The sunlight broke along his car as Craig pulled out of the parking garage and up to the gate. He slid his ticket off the dash and handed it over to the attendant he'd seen only minutes before. She tilted her hat, ran the ticket through with a brief flourish. The red ticker readout below her elbow blinked to zero.
"You're free," the woman said with the hint of a smile.
But the word offered little solace as he pulled through, merged into the flow of oncoming traffic. At the intersection, Craig waited for the lights to turn and make his escape. For now, he would live with this legacy of doubt, this half circle smile. It wasn't open for debate.

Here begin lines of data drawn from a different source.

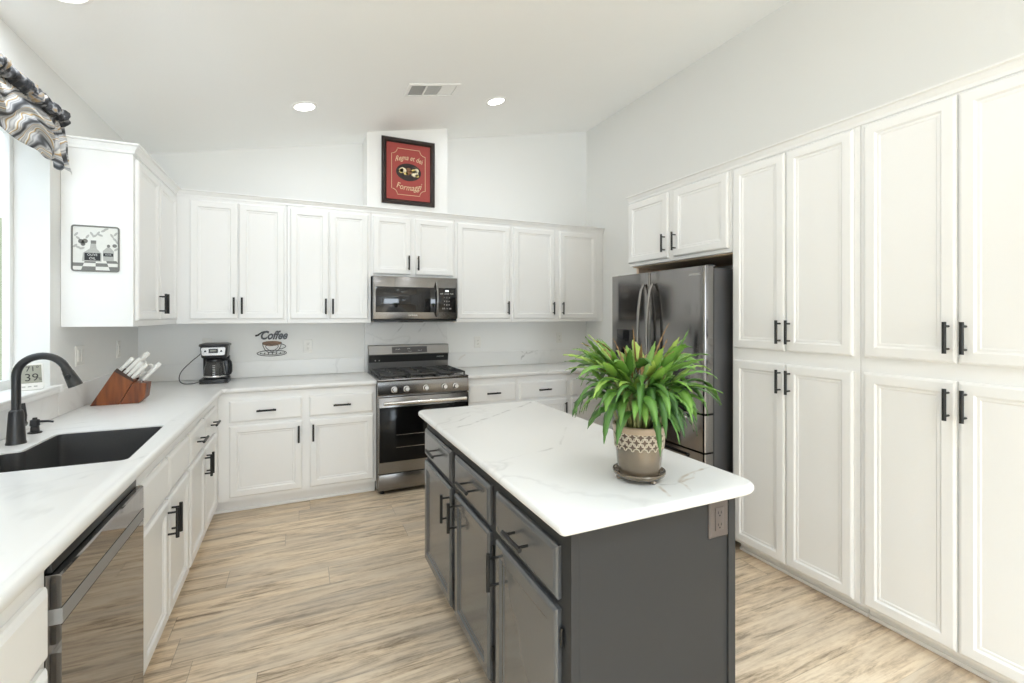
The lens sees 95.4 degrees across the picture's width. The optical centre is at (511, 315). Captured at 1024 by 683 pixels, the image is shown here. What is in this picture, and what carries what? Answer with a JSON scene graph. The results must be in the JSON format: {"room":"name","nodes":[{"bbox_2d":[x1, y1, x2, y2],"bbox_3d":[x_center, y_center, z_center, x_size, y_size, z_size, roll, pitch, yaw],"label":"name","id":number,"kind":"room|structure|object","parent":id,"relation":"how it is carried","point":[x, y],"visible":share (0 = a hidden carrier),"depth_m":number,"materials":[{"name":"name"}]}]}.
{"room":"kitchen","nodes":[
{"label":"kitchen","id":0,"kind":"room"},
{"bbox_2d":[0,18,137,386],"bbox_3d":[-0.080,0.091,-2.792,0.170,2.720,13.984,0,0,-24],"label":"wall","id":1,"kind":"structure","parent":0,"point":[37,328],"depth_m":2.33,"materials":[{"name":"paint"}]},
{"bbox_2d":[0,126,12,390],"bbox_3d":[-2.138,-0.280,1.576,0.030,1.298,1.540,0,0,-24],"label":"window","id":2,"kind":"structure","parent":1,"relation":"in","point":[7,139],"depth_m":2.25,"materials":[{"name":"white paint"}]},
{"bbox_2d":[0,393,57,439],"bbox_3d":[-1.795,0.454,1.205,0.015,0.126,2.580,0,0,-24],"label":"backsplash","id":3,"kind":"structure","parent":1,"relation":"attached to","point":[46,408],"depth_m":2.20,"materials":[{"name":"stone"}]},
{"bbox_2d":[0,384,63,410],"bbox_3d":[-2.046,0.370,1.621,0.174,0.038,1.625,0,0,-24],"label":"windowsill","id":4,"kind":"object","parent":1,"relation":"attached to","point":[27,396],"visible":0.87,"depth_m":2.13,"materials":[{"name":"white paint"}]},
{"bbox_2d":[12,363,43,390],"bbox_3d":[-2.286,0.290,2.203,0.047,0.124,0.100,0,0,35],"label":"clock","id":5,"kind":"object","parent":4,"relation":"on","point":[32,377],"visible":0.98,"depth_m":2.21,"materials":[{"name":"white plastic"}]},
{"bbox_2d":[0,53,71,173],"bbox_3d":[-1.901,-0.849,1.596,0.146,0.324,1.520,0,0,-24],"label":"window valance","id":6,"kind":"object","parent":1,"relation":"attached to","point":[27,113],"visible":1,"depth_m":1.95,"materials":[{"name":"multicoloured fabric"}]},
{"bbox_2d":[75,345,84,366],"bbox_3d":[-2.457,0.226,2.651,0.008,0.115,0.116,0,0,-24],"label":"light switch","id":7,"kind":"object","parent":1,"relation":"attached to","point":[79,350],"visible":1,"depth_m":2.64,"materials":[{"name":"white plastic"}]},
{"bbox_2d":[58,373,139,415],"bbox_3d":[-2.610,0.448,2.996,0.015,0.136,1.348,0,0,-24],"label":"backsplash","id":8,"kind":"structure","parent":1,"relation":"attached to","point":[70,399],"depth_m":2.63,"materials":[{"name":"stone"}]},
{"bbox_2d":[116,341,120,357],"bbox_3d":[-2.714,0.231,3.215,0.008,0.115,0.070,0,0,-24],"label":"wall outlet","id":9,"kind":"object","parent":1,"relation":"attached to","point":[118,343],"visible":1,"depth_m":3.20,"materials":[{"name":"white plastic"}]},
{"bbox_2d":[61,146,176,326],"bbox_3d":[-2.462,-0.440,3.098,0.366,0.998,1.284,0,0,-24],"label":"upper cabinet","id":10,"kind":"object","parent":1,"relation":"attached to","point":[103,188],"visible":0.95,"depth_m":2.54,"materials":[{"name":"white paint"}]},
{"bbox_2d":[71,224,119,271],"bbox_3d":[-2.229,-0.359,2.493,0.204,0.246,0.008,0,0,-24],"label":"sign","id":11,"kind":"object","parent":10,"relation":"attached to","point":[93,248],"visible":1,"depth_m":2.49,"materials":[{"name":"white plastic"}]},
{"bbox_2d":[66,135,604,232],"bbox_3d":[-0.684,-0.916,3.713,4.112,0.050,1.002,0,0,-24],"label":"trim","id":12,"kind":"structure","parent":10,"relation":"attached to","point":[136,149],"depth_m":3.69,"materials":[{"name":"white paint"}]},
{"bbox_2d":[138,132,585,367],"bbox_3d":[-1.056,-0.353,4.528,4.476,3.608,0.150,0,0,-24],"label":"wall","id":13,"kind":"structure","parent":0,"point":[536,177],"depth_m":4.28,"materials":[{"name":"paint"}]},
{"bbox_2d":[202,338,211,342],"bbox_3d":[-2.483,0.241,3.792,0.070,0.115,0.008,0,0,-24],"label":"wall outlet","id":14,"kind":"object","parent":13,"relation":"attached to","point":[204,340],"visible":0.2,"depth_m":3.79,"materials":[{"name":"white plastic"}]},
{"bbox_2d":[176,195,286,323],"bbox_3d":[-2.202,-0.440,3.714,0.738,0.998,0.379,0,0,-24],"label":"upper cabinet","id":15,"kind":"object","parent":13,"relation":"attached to","point":[232,255],"visible":0.96,"depth_m":3.57,"materials":[{"name":"white paint"}]},
{"bbox_2d":[140,357,363,381],"bbox_3d":[-2.120,0.448,3.952,1.664,0.136,0.015,0,0,-24],"label":"backsplash","id":16,"kind":"structure","parent":13,"relation":"attached to","point":[241,369],"depth_m":3.97,"materials":[{"name":"stone"}]},
{"bbox_2d":[255,331,287,355],"bbox_3d":[-2.056,0.236,3.984,0.250,0.219,0.016,0,0,-24],"label":"coffee sign","id":17,"kind":"object","parent":13,"relation":"attached to","point":[267,343],"visible":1,"depth_m":3.99,"materials":[{"name":"black plastic"}]},
{"bbox_2d":[304,339,311,352],"bbox_3d":[-1.798,0.266,4.103,0.070,0.115,0.008,0,0,-24],"label":"wall outlet","id":18,"kind":"object","parent":13,"relation":"attached to","point":[307,343],"visible":1,"depth_m":4.10,"materials":[{"name":"white plastic"}]},
{"bbox_2d":[306,342,309,349],"bbox_3d":[-1.797,0.266,4.101,0.033,0.068,0.003,0,0,-24],"label":"receptacle","id":19,"kind":"object","parent":18,"relation":"attached to","point":[307,343],"depth_m":4.10,"materials":[{"name":"white plastic"}]},
{"bbox_2d":[287,205,370,322],"bbox_3d":[-1.568,-0.440,4.002,0.650,0.998,0.379,0,0,-24],"label":"upper cabinet","id":20,"kind":"object","parent":13,"relation":"attached to","point":[329,250],"visible":0.98,"depth_m":3.86,"materials":[{"name":"white paint"}]},
{"bbox_2d":[364,322,446,371],"bbox_3d":[-1.002,0.295,4.462,0.790,0.471,0.013,0,0,-24],"label":"backsplash","id":21,"kind":"structure","parent":13,"relation":"attached to","point":[375,333],"depth_m":4.44,"materials":[{"name":"stone"}]},
{"bbox_2d":[371,213,453,277],"bbox_3d":[-0.929,-0.642,4.293,0.750,0.594,0.379,0,0,-24],"label":"upper cabinet","id":22,"kind":"object","parent":13,"relation":"attached to","point":[402,246],"visible":0.91,"depth_m":4.16,"materials":[{"name":"white paint"}]},
{"bbox_2d":[371,276,456,321],"bbox_3d":[-0.908,-0.143,4.250,0.741,0.400,0.448,0,0,-24],"label":"microwave","id":23,"kind":"object","parent":22,"relation":"attached to","point":[393,298],"visible":1,"depth_m":4.08,"materials":[{"name":"silver metal"}]},
{"bbox_2d":[474,336,480,347],"bbox_3d":[-0.351,0.268,4.761,0.070,0.115,0.008,0,0,-24],"label":"wall outlet","id":24,"kind":"object","parent":13,"relation":"attached to","point":[477,339],"visible":1,"depth_m":4.76,"materials":[{"name":"white plastic"}]},
{"bbox_2d":[446,220,510,321],"bbox_3d":[-0.324,-0.440,4.568,0.575,0.998,0.379,0,0,-24],"label":"upper cabinet","id":25,"kind":"object","parent":13,"relation":"attached to","point":[482,251],"visible":0.94,"depth_m":4.44,"materials":[{"name":"white paint"}]},
{"bbox_2d":[448,348,585,367],"bbox_3d":[0.098,0.442,4.961,1.622,0.148,0.015,0,0,-24],"label":"backsplash","id":26,"kind":"structure","parent":13,"relation":"attached to","point":[492,358],"depth_m":4.90,"materials":[{"name":"stone"}]},
{"bbox_2d":[511,225,602,321],"bbox_3d":[0.433,-0.440,4.912,1.084,0.998,0.379,0,0,-24],"label":"upper cabinet","id":27,"kind":"object","parent":13,"relation":"attached to","point":[557,274],"visible":0.95,"depth_m":4.78,"materials":[{"name":"white paint"}]},
{"bbox_2d":[0,0,790,153],"bbox_3d":[2.884,-1.965,-1.443,6.744,1.513,14.384,0,0,-24],"label":"ceiling","id":28,"kind":"structure","parent":0,"point":[167,76],"depth_m":2.92,"materials":[{"name":"paint"}]},
{"bbox_2d":[54,0,93,4],"bbox_3d":[-1.795,-1.306,1.875,0.172,0.041,0.176,0,0,-24],"label":"recessed light","id":29,"kind":"object","parent":28,"relation":"in","point":[69,2],"visible":1,"depth_m":1.94,"materials":[{"name":"white paint"}]},
{"bbox_2d":[63,0,84,1],"bbox_3d":[-1.795,-1.305,1.875,0.130,0.031,0.132,0,0,-24],"label":"diffuser","id":30,"kind":"object","parent":29,"relation":"attached to","point":[63,0],"depth_m":1.93,"materials":[{"name":"white plastic"}]},
{"bbox_2d":[291,101,317,111],"bbox_3d":[-1.476,-1.488,3.314,0.172,0.041,0.176,0,0,-24],"label":"recessed light","id":31,"kind":"object","parent":28,"relation":"in","point":[303,106],"visible":1,"depth_m":3.31,"materials":[{"name":"white paint"}]},
{"bbox_2d":[295,103,313,110],"bbox_3d":[-1.476,-1.488,3.314,0.130,0.031,0.132,0,0,-24],"label":"diffuser","id":32,"kind":"object","parent":31,"relation":"attached to","point":[298,106],"depth_m":3.31,"materials":[{"name":"white plastic"}]},
{"bbox_2d":[403,83,460,96],"bbox_3d":[-0.590,-1.665,3.434,0.382,0.085,0.210,0,0,-24],"label":"ceiling vent","id":33,"kind":"object","parent":28,"relation":"in","point":[413,89],"visible":1,"depth_m":3.42,"materials":[{"name":"white metal"}]},
{"bbox_2d":[486,97,505,105],"bbox_3d":[-0.134,-1.790,3.885,0.172,0.041,0.176,0,0,-24],"label":"recessed light","id":34,"kind":"object","parent":28,"relation":"in","point":[494,101],"visible":1,"depth_m":3.88,"materials":[{"name":"white paint"}]},
{"bbox_2d":[488,98,503,104],"bbox_3d":[-0.133,-1.790,3.886,0.130,0.031,0.132,0,0,-24],"label":"diffuser","id":35,"kind":"object","parent":34,"relation":"attached to","point":[493,101],"depth_m":3.88,"materials":[{"name":"white plastic"}]},
{"bbox_2d":[363,129,446,212],"bbox_3d":[-0.991,-1.347,4.321,0.720,0.812,0.300,0,0,-24],"label":"wall","id":36,"kind":"structure","parent":0,"point":[372,141],"depth_m":4.19,"materials":[{"name":"white paint"}]},
{"bbox_2d":[381,135,434,207],"bbox_3d":[-0.925,-1.286,4.171,0.474,0.586,0.027,0,0,-24],"label":"framed picture","id":37,"kind":"object","parent":36,"relation":"attached to","point":[407,165],"visible":1,"depth_m":4.17,"materials":[{"name":"red paper"}]},
{"bbox_2d":[387,141,429,201],"bbox_3d":[-0.928,-1.286,4.179,0.389,0.501,0.009,0,0,-24],"label":"print","id":38,"kind":"object","parent":37,"relation":"attached to","point":[408,162],"depth_m":4.17,"materials":[{"name":"red paper"}]},
{"bbox_2d":[144,485,989,682],"bbox_3d":[2.884,1.481,-1.443,6.744,0.100,14.384,0,0,-24],"label":"floor","id":39,"kind":"structure","parent":0,"point":[344,588],"depth_m":2.19,"materials":[{"name":"brown wood"}]},
{"bbox_2d":[0,571,47,682],"bbox_3d":[-1.137,0.993,0.564,0.661,0.874,0.849,0,0,-24],"label":"base cabinet","id":40,"kind":"object","parent":39,"relation":"on","point":[24,623],"visible":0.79,"depth_m":0.96,"materials":[{"name":"white paint"}]},
{"bbox_2d":[44,480,143,682],"bbox_3d":[-1.433,0.996,1.237,0.584,0.867,0.618,0,0,-24],"label":"dishwasher","id":41,"kind":"object","parent":39,"relation":"on","point":[95,586],"visible":0.7,"depth_m":1.30,"materials":[{"name":"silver metal"}]},
{"bbox_2d":[136,430,188,673],"bbox_3d":[-1.741,0.993,1.892,0.661,0.874,0.825,0,0,-24],"label":"base cabinet","id":42,"kind":"object","parent":39,"relation":"on","point":[165,482],"visible":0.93,"depth_m":1.95,"materials":[{"name":"white paint"}]},
{"bbox_2d":[186,398,220,567],"bbox_3d":[-2.134,0.993,2.756,0.661,0.874,1.072,0,0,-24],"label":"base cabinet","id":43,"kind":"object","parent":39,"relation":"on","point":[202,433],"visible":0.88,"depth_m":2.70,"materials":[{"name":"white paint"}]},
{"bbox_2d":[214,385,375,514],"bbox_3d":[-1.735,0.993,3.763,1.158,0.874,0.661,0,0,-24],"label":"base cabinet","id":44,"kind":"object","parent":39,"relation":"on","point":[286,446],"visible":0.92,"depth_m":3.50,"materials":[{"name":"white paint"}]},
{"bbox_2d":[0,372,376,613],"bbox_3d":[-1.308,0.536,2.169,1.698,0.038,3.932,0,0,-24],"label":"countertop","id":45,"kind":"structure","parent":44,"relation":"on","point":[43,511],"depth_m":1.52,"materials":[{"name":"stone"}]},
{"bbox_2d":[27,417,53,433],"bbox_3d":[-2.085,0.482,2.062,0.090,0.068,0.048,0,0,-24],"label":"soap dispenser","id":46,"kind":"object","parent":45,"relation":"on","point":[34,424],"visible":1,"depth_m":2.04,"materials":[{"name":"black metal"}]},
{"bbox_2d":[5,352,82,445],"bbox_3d":[-1.931,0.333,1.940,0.240,0.366,0.112,0,0,-24],"label":"kitchen faucet","id":47,"kind":"object","parent":45,"relation":"on","point":[17,416],"visible":1,"depth_m":1.88,"materials":[{"name":"black metal"}]},
{"bbox_2d":[0,427,161,472],"bbox_3d":[-1.718,0.649,1.850,0.456,0.254,0.592,0,0,-24],"label":"sink","id":48,"kind":"object","parent":45,"relation":"in","point":[61,450],"visible":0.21,"depth_m":2.08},
{"bbox_2d":[90,368,150,405],"bbox_3d":[-2.314,0.410,2.762,0.262,0.211,0.107,0,0,-24],"label":"knife block","id":49,"kind":"object","parent":45,"relation":"on","point":[120,388],"visible":0.83,"depth_m":2.72,"materials":[{"name":"brown wood"}]},
{"bbox_2d":[119,357,134,370],"bbox_3d":[-2.279,0.288,2.748,0.084,0.093,0.015,0,0,-23],"label":"kitchen knife","id":50,"kind":"object","parent":49,"relation":"in","point":[130,359],"visible":1,"depth_m":2.75,"materials":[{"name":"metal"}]},
{"bbox_2d":[123,357,140,373],"bbox_3d":[-2.252,0.299,2.758,0.096,0.106,0.015,0,0,-23],"label":"kitchen knife","id":51,"kind":"object","parent":49,"relation":"in","point":[138,359],"visible":1,"depth_m":2.76,"materials":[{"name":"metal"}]},
{"bbox_2d":[127,362,142,376],"bbox_3d":[-2.239,0.319,2.762,0.086,0.095,0.015,0,0,-23],"label":"kitchen knife","id":52,"kind":"object","parent":49,"relation":"in","point":[139,364],"visible":1,"depth_m":2.76,"materials":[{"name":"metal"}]},
{"bbox_2d":[127,352,149,373],"bbox_3d":[-2.257,0.285,2.807,0.125,0.139,0.018,0,0,-23],"label":"kitchen knife","id":53,"kind":"object","parent":49,"relation":"in","point":[145,355],"visible":0.41,"depth_m":2.81,"materials":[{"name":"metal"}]},
{"bbox_2d":[131,363,147,378],"bbox_3d":[-2.220,0.331,2.771,0.089,0.098,0.015,0,0,-23],"label":"kitchen knife","id":54,"kind":"object","parent":49,"relation":"in","point":[144,365],"visible":1,"depth_m":2.77,"materials":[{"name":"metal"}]},
{"bbox_2d":[134,360,152,378],"bbox_3d":[-2.240,0.324,2.821,0.108,0.116,0.012,0,0,-24],"label":"scissors","id":55,"kind":"object","parent":49,"relation":"in","point":[145,361],"visible":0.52,"depth_m":2.82,"materials":[{"name":"white plastic"}]},
{"bbox_2d":[140,362,160,381],"bbox_3d":[-2.181,0.340,2.813,0.104,0.120,0.015,0,0,-23],"label":"kitchen knife","id":56,"kind":"object","parent":49,"relation":"on","point":[158,364],"visible":1,"depth_m":2.81,"materials":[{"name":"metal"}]},
{"bbox_2d":[179,342,231,383],"bbox_3d":[-2.344,0.364,3.627,0.327,0.304,0.298,0,0,3],"label":"coffee maker","id":57,"kind":"object","parent":45,"relation":"on","point":[217,364],"visible":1,"depth_m":3.56,"materials":[{"name":"black plastic"}]},
{"bbox_2d":[367,343,468,493],"bbox_3d":[-0.840,0.850,4.117,0.767,1.159,0.719,0,0,-24],"label":"gas range","id":58,"kind":"object","parent":39,"relation":"on","point":[411,379],"visible":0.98,"depth_m":3.82,"materials":[{"name":"grey metal"}]},
{"bbox_2d":[367,369,467,381],"bbox_3d":[-0.845,0.517,4.129,0.767,0.016,0.583,0,0,-24],"label":"cooktop","id":59,"kind":"object","parent":58,"relation":"in","point":[448,376],"depth_m":3.92,"materials":[{"name":"grey metal"}]},
{"bbox_2d":[467,377,516,405],"bbox_3d":[-0.288,0.993,4.421,0.488,0.874,0.661,0,0,-24],"label":"drawer","id":60,"kind":"object","parent":39,"relation":"on","point":[488,390],"visible":0.21,"depth_m":4.16,"materials":[{"name":"white paint"}]},
{"bbox_2d":[517,372,611,428],"bbox_3d":[0.462,0.993,4.762,1.157,0.874,0.661,0,0,-24],"label":"base cabinet","id":61,"kind":"object","parent":39,"relation":"on","point":[560,392],"visible":0.36,"depth_m":4.45,"materials":[{"name":"white paint"}]},
{"bbox_2d":[458,362,598,378],"bbox_3d":[0.232,0.536,4.677,1.645,0.038,0.642,0,0,-24],"label":"countertop","id":62,"kind":"structure","parent":61,"relation":"on","point":[481,372],"depth_m":4.47,"materials":[{"name":"stone"}]},
{"bbox_2d":[425,423,734,682],"bbox_3d":[0.083,0.989,1.974,0.644,0.882,1.492,0,0,-24],"label":"kitchen island","id":63,"kind":"object","parent":39,"relation":"on","point":[651,599],"visible":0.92,"depth_m":1.36,"materials":[{"name":"grey paint"}]},
{"bbox_2d":[418,401,753,535],"bbox_3d":[0.127,0.532,1.998,0.721,0.030,1.563,0,0,-24],"label":"island countertop","id":64,"kind":"structure","parent":63,"relation":"on","point":[547,458],"depth_m":1.56,"materials":[{"name":"stone"}]},
{"bbox_2d":[613,463,665,484],"bbox_3d":[0.405,0.502,1.486,0.165,0.028,0.165,0,0,-24],"label":"saucer","id":65,"kind":"object","parent":64,"relation":"on","point":[653,480],"visible":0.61,"depth_m":1.42,"materials":[{"name":"beige ceramic"}]},
{"bbox_2d":[563,324,722,476],"bbox_3d":[0.406,0.259,1.475,0.494,0.472,0.478,0,0,10],"label":"potted plant","id":66,"kind":"object","parent":65,"relation":"on","point":[639,429],"visible":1,"depth_m":1.40,"materials":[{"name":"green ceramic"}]},
{"bbox_2d":[708,500,727,538],"bbox_3d":[0.622,0.609,1.401,0.078,0.112,0.008,0,0,-24],"label":"wall outlet","id":67,"kind":"object","parent":63,"relation":"attached to","point":[717,511],"visible":0.94,"depth_m":1.40,"materials":[{"name":"brown plastic"}]},
{"bbox_2d":[715,506,723,530],"bbox_3d":[0.623,0.609,1.398,0.033,0.068,0.003,0,0,-24],"label":"receptacle","id":68,"kind":"object","parent":67,"relation":"attached to","point":[719,510],"depth_m":1.40,"materials":[{"name":"brown plastic"}]},
{"bbox_2d":[612,265,732,472],"bbox_3d":[1.258,0.559,3.335,0.808,1.741,0.914,0,0,-24],"label":"refrigerator","id":69,"kind":"object","parent":39,"relation":"on","point":[698,300],"visible":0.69,"depth_m":2.88,"materials":[{"name":"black metal"}]},
{"bbox_2d":[733,126,869,616],"bbox_3d":[1.723,0.245,2.612,0.641,2.369,0.708,0,0,-24],"label":"pantry cabinet","id":70,"kind":"object","parent":39,"relation":"on","point":[797,211],"visible":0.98,"depth_m":2.43,"materials":[{"name":"white paint"}]},
{"bbox_2d":[861,70,1023,682],"bbox_3d":[2.021,0.245,1.957,0.641,2.369,0.728,0,0,-24],"label":"pantry cabinet","id":71,"kind":"object","parent":39,"relation":"on","point":[942,180],"visible":1,"depth_m":1.88,"materials":[{"name":"white paint"}]},
{"bbox_2d":[586,0,1023,349],"bbox_3d":[1.970,-0.335,3.029,0.150,3.570,5.084,0,0,-24],"label":"wall","id":72,"kind":"structure","parent":0,"point":[806,65],"depth_m":3.18,"materials":[{"name":"paint"}]},
{"bbox_2d":[629,169,732,273],"bbox_3d":[1.369,-0.624,3.389,0.641,0.630,0.994,0,0,-24],"label":"upper cabinet","id":73,"kind":"object","parent":72,"relation":"attached to","point":[689,225],"visible":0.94,"depth_m":3.19,"materials":[{"name":"white paint"}]},
{"bbox_2d":[626,53,1023,203],"bbox_3d":[1.420,-0.916,2.610,0.034,0.050,2.415,0,0,-24],"label":"trim","id":74,"kind":"structure","parent":73,"relation":"attached to","point":[1015,64],"depth_m":2.16,"materials":[{"name":"white paint"}]},
{"label":"outside","id":75,"kind":"structure","parent":0,"visible":0},
{"bbox_2d":[0,217,1,379],"bbox_3d":[-5.482,0.228,4.087,0.982,2.789,19.176,0,0,-24],"label":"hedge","id":76,"kind":"object","parent":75,"point":[0,217],"visible":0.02,"depth_m":4.99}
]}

Maybe it would all disappear in time, he thought, scattered like autumn leaves on the wind. He pictured the two of them only hours before driving along the coast on their way to the airport. Van Morrison was playing low on the radio. The trees were towering over the roadside, their branches painted a brilliant shade of red and liquid amber. And the mist streaming across their path in the early morning sun like they were headed into the clouds. He straightened his car, headed for the highway.
"Maybe this is for the best," he'd said finally.
His hand started to shake, but she reached over to stop him. Manisha slipped on her sunglasses, tried not to wipe her eyes, blink in the blinding light.
"Quiet, hon.please. Let's not spoil the view," she said.
Craig took the nearby on-ramp, a thousand commuters following his lead as he drove on, his thoughts unraveling with every turn of the Interstate. He stared straight ahead and took her advice.
Scott Leslie's work has appeared in a long line of publications including Grimm Magazine, Fiction Warehouse, All Hallows, Blue Murder Magazine, Ascent Magazine, Crime Scene, Opium Magazine, Twilight Times and The New Quarterly. His comic piece "Four Items Found in Hugh Hefner's Overnight Bag" was published in Mountain Man Dance Moves: The McSweeney's Book of Lists by Vintage in September 2006. A member of the Canadian Authors Association, Scott is currently working on several projects including a comic novel, a family history, and that next elusive short story.
2006, Scott Leslie ©.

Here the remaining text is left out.